Quando os humanos são evacuados após um desastre nuclear, o que acontece ao ambiente – solo, plantas e árvores, animais – deixado para trás?

Para aprender sobre o impacto na vida animal, o ecologista da vida selvagem James Beasley, professor associado na Universidade da Geórgia, fez o que muitas pessoas não fariam: aventurou-se nas zonas de exclusão perto dos reactores nucleares falhados de Chernobyl e Fukushima Daiichi. (Veja o seu TEDxPeachtree Talk: Chernobyl 30 anos depois.)

E o que Beasley encontrou desafia as expectativas. As populações de animais têm vindo a aumentar, apesar da elevada contaminação destas áreas. Embora sejam necessários mais estudos, as suas observações enviam uma mensagem potencialmente esperançosa de como a vida selvagem pode ser capaz de recuperar após uma catástrofe.

A explosão do reactor de Chernobyl a 26 de Abril de 1986 perto de Pripyat, Ucrânia, na fronteira Bielorrússia-Ucrânia é considerada a pior catástrofe nuclear da história mundial. De acordo com a Agência Internacional de Energia Atómica (AIEA), libertou 400 vezes mais radiação na atmosfera do que a bomba atómica lançada sobre Hiroshima. Mais de 116.000 pessoas foram evacuadas de uma zona de 1.622 milhas quadradas (que é metade na Bielorússia e metade na Ucrânia). A cidade de Pripyat, outrora lar de mais de 50.000 pessoas, foi abandonada, juntamente com as quintas e aldeias circundantes. No rescaldo imediato, 31 pessoas envolvidas na resposta de emergência morreram, e em 2004 outras 19 tinham falecido devido à radiação.

Mais de três décadas depois, a controvérsia continua sobre o número total de mortes e doenças causadas por Chernobyl. Numa estimativa de 2005, a Organização Mundial de Saúde teorizou que 2.200 pessoas que trabalharam na resposta de emergência e recuperação (das mais de 200.000 pessoas participantes) morreriam de causas relacionadas com a radiação, tais como o cancro da tiróide.

Wildlife ecologist James Beasley e um cão guaxinim marcado perto de Chernobyl. Foto: James Beasley.

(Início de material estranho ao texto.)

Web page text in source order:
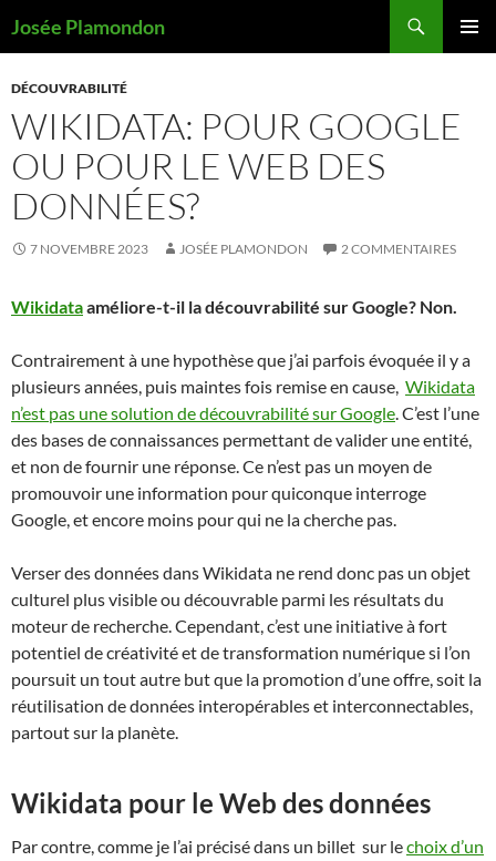
Josée Plamondon
CONTENU
DÉCOUVRABILITÉ
WIKIDATA: POUR GOOGLE
OU POUR LE WEB DES
DONNÉES?
7 NOVEMBRE 2023 JOSÉE PLAMONDON 2 COMMENTAIRES
Wikidataaméliore-t-il la découvrabilité sur Google? Non.
Contrairement à une hypothèse que j’ai parfois évoquée il y a
plusieurs années, puis maintes fois remise en cause, Wikidata
n’est pas une solution de découvrabilité sur Google. C’est l’une
des bases de connaissances permettant de valider une entité,
et non de fournir une réponse. Ce n’est pas un moyen de
promouvoir une information pour quiconque interroge
Google, et encore moins pour qui ne la cherche pas.
Verser des données dans Wikidata ne rend donc pas un objet
culturel plus visible ou découvrable parmi les résultats du
moteur de recherche. Cependant, c’est une initiative à fort
potentiel de créativité et de transformation numérique si l’on
poursuit un tout autre but que la promotion d’une offre, soit la
réutilisation de données interopérables et interconnectables,
partout sur la planète.
Wikidata pour le Web des données
Par contre, comme je l’ai précisé dans un billet sur lechoix d’un
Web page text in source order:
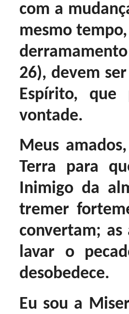
com a
mesmo
26), devem
Espírito,
vontade.
Meus
Terra para
Inimigo da
tremer
convertam; as
lavar o
desobedece.
Eu sou a
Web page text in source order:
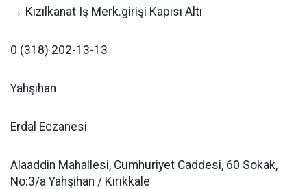
→ Kızılkanat Iş Merk.girişi Kapısı Altı
0 (318) 202-13-13
Yahşihan
Erdal Eczanesi
Alaaddin Mahallesi, Cumhuriyet Caddesi, 60 Sokak,
No:3/a Yahşihan / Kırıkkale
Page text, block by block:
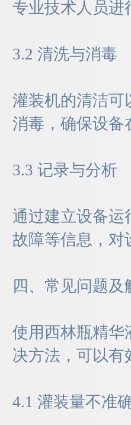
专业技术人员进
3.2 清洗与消毒
灌装机的清洁可
消毒，确保设备
3.3 记录与分析
通过建立设备运
故障等信息，对
四、常见问题及
使用西林瓶精华
决方法，可以有
4.1 灌装量不准
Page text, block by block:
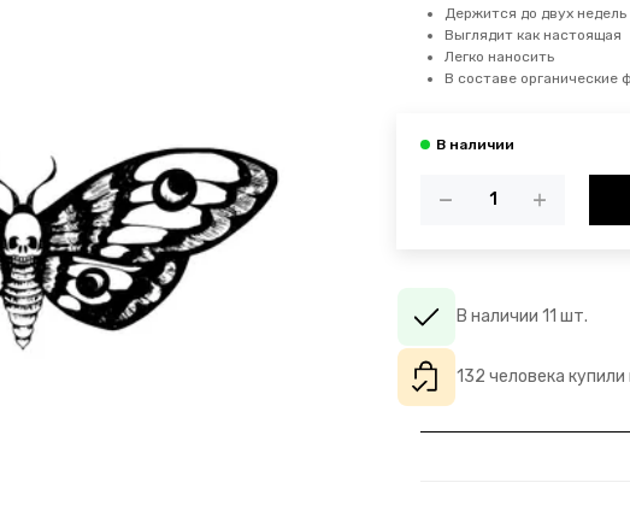
Держится до двух недель
Выглядит как настоящая
Легко наносить
В составе органические
В наличии 11 шт.
132 человека
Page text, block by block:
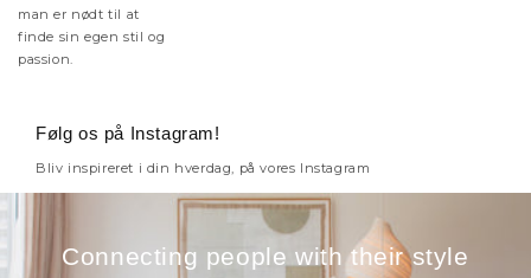
man er nødt til at
finde sin egen stil og
passion.
Følg os på Instagram!
Bliv inspireret i din hverdag, på vores Instagram
Connecting people with their style
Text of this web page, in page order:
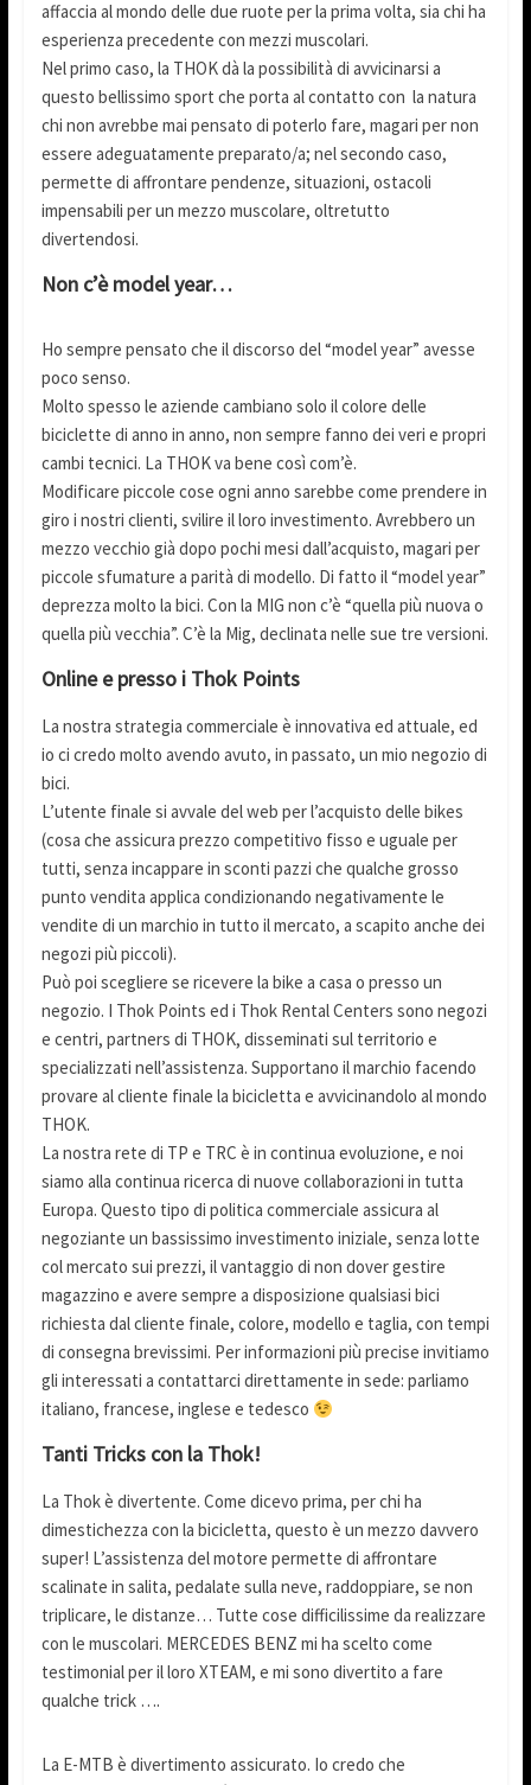
affaccia al mondo delle due ruote per la prima volta, sia chi ha
esperienza precedente con mezzi muscolari.
Nel primo caso, la THOK dà la possibilità di avvicinarsi a
questo bellissimo sport che porta al contatto con la natura
chi non avrebbe mai pensato di poterlo fare, magari per non
essere adeguatamente preparato/a; nel secondo caso,
permette di affrontare pendenze, situazioni, ostacoli
impensabili per un mezzo muscolare, oltretutto
divertendosi.
Non c’è model year…
Ho sempre pensato che il discorso del “model year” avesse
poco senso.
Molto spesso le aziende cambiano solo il colore delle
biciclette di anno in anno, non sempre fanno dei veri e propri
cambi tecnici. La THOK va bene così com’è.
Modificare piccole cose ogni anno sarebbe come prendere in
giro i nostri clienti, svilire il loro investimento. Avrebbero un
mezzo vecchio già dopo pochi mesi dall’acquisto, magari per
piccole sfumature a parità di modello. Di fatto il “model year”
deprezza molto la bici. Con la MIG non c’è “quella più nuova o
quella più vecchia”. C’è la Mig, declinata nelle sue tre versioni.
Online e presso i Thok Points
La nostra strategia commerciale è innovativa ed attuale, ed
io ci credo molto avendo avuto, in passato, un mio negozio di
bici.
L’utente finale si avvale del web per l’acquisto delle bikes
(cosa che assicura prezzo competitivo fisso e uguale per
tutti, senza incappare in sconti pazzi che qualche grosso
punto vendita applica condizionando negativamente le
vendite di un marchio in tutto il mercato, a scapito anche dei
negozi più piccoli).
Può poi scegliere se ricevere la bike a casa o presso un
negozio. I Thok Points ed i Thok Rental Centers sono negozi
e centri, partners di THOK, disseminati sul territorio e
specializzati nell’assistenza. Supportano il marchio facendo
provare al cliente finale la bicicletta e avvicinandolo al mondo
THOK.
La nostra rete di TP e TRC è in continua evoluzione, e noi
siamo alla continua ricerca di nuove collaborazioni in tutta
Europa. Questo tipo di politica commerciale assicura al
negoziante un bassissimo investimento iniziale, senza lotte
col mercato sui prezzi, il vantaggio di non dover gestire
magazzino e avere sempre a disposizione qualsiasi bici
richiesta dal cliente finale, colore, modello e taglia, con tempi
di consegna brevissimi. Per informazioni più precise invitiamo
gli interessati a contattarci direttamente in sede: parliamo
italiano, francese, inglese e tedesco
Tanti Tricks con la Thok!
La Thok è divertente. Come dicevo prima, per chi ha
dimestichezza con la bicicletta, questo è un mezzo davvero
super! L’assistenza del motore permette di affrontare
scalinate in salita, pedalate sulla neve, raddoppiare, se non
triplicare, le distanze… Tutte cose difficilissime da realizzare
con le muscolari. MERCEDES BENZ mi ha scelto come
testimonial per il loro XTEAM, e mi sono divertito a fare
qualche trick ….
La E-MTB è divertimento assicurato. Io credo che
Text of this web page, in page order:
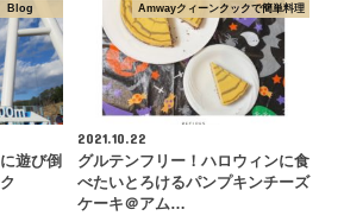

Less é conhecido sobre os efeitos da radiação noutra população da região: os animais selvagens que ali vivem. No rescaldo imediato, as plantas e a vida selvagem foram claramente devastadas. Em poucos meses, até 4,3 milhas de florestas de pinheiros a oeste do reactor morreram, ganhando o apelido de “Floresta Vermelha”. Além disso, de acordo com a AIEA, morreram grandes populações de roedores e insectos que viviam no solo. Durante alguns anos após o acidente, as vacas e ovelhas que tinham sido evacuadas ficaram visivelmente doentes, assim como os seus descendentes. E embora não haja muitos dados sobre como a radiação afectou os animais a nível do ADN, os investigadores observaram um aumento dos danos genéticos em moscas da fruta, ratos e uma erva chamada thale cress.

Beasley, que trabalha no Laboratório de Ecologia do Rio Savannah e estudou o impacto ambiental da Savannah River Site, uma antiga fábrica de armas nucleares, perguntou-se como animais maiores tinham sido afectados. Tinha ouvido anedotas de cineastas e outros visitantes sobre ter visto animais selvagens a vaguear por aí. Estes relatos surpreenderam-no, diz ele. “Quando se ouve a palavra ‘Chernobyl’, pelo menos antes de há alguns anos atrás, pensa-se num terreno baldio abandonado”. Mas quando ele tentou encontrar dados concretos, não havia muito disponível: “Fiquei realmente intrigado ao desenvolver alguns estudos para ajudar a colmatar algumas destas lacunas de conhecimento”

Beasley começou a procurar estatísticas do Ministério dos Recursos Naturais da Bielorrússia. Durante a primeira década após a catástrofe – de 1987 a 1996 – os investigadores sobrevoaram a zona por helicóptero para contar os grandes animais. Viram o número de alces, veados, veados vermelhos e javalis a aumentar. Depois, durante os Invernos de 2005 até 2010, contaram rastos de animais no lado bielorrusso da zona. Encontraram densidades populacionais de animais como alces, veados, veados vermelhos e javalis semelhantes às contabilizadas em quatro reservas naturais não contaminadas na Bielorrússia. Entretanto, os lobos eram 7 vezes mais abundantes na zona de exclusão do que nas reservas de controlo na Bielorrússia, e 19 vezes mais abundantes do que numa reserva não contaminada na Rússia. Intrigado, Beasley decidiu ir a Chernobyl para investigar.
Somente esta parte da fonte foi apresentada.